- Your assignment
Output each of the entries exactly, skipping every picture they contain.

- Information supplied
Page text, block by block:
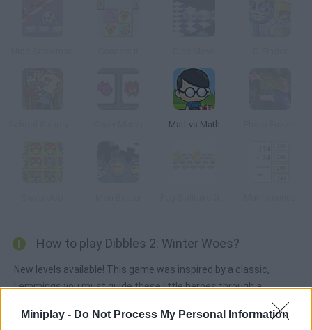
Miniplay - Do Not Process My Personal Information
Matt vs Math
How to play Dibbles 2: Winter Woes?
New levels available! This game was inspired by a classic,
Lemmings you must guide these little heroes through a
magical world. They're willing to give their lives for their King.
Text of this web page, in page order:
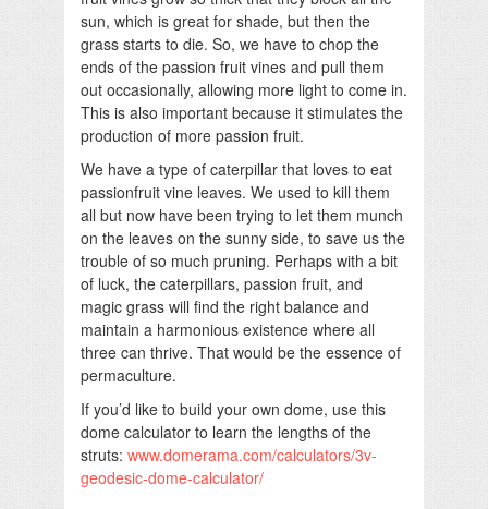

- Output
Page text, block by block:
Miniplay - Do Not Process My Personal Information
Matt vs Math
How to play Dibbles 2: Winter Woes?
New levels available! This game was inspired by a classic,
Lemmings you must guide these little heroes through a
magical world. They're willing to give their lives for their King.
Text of this web page, in page order:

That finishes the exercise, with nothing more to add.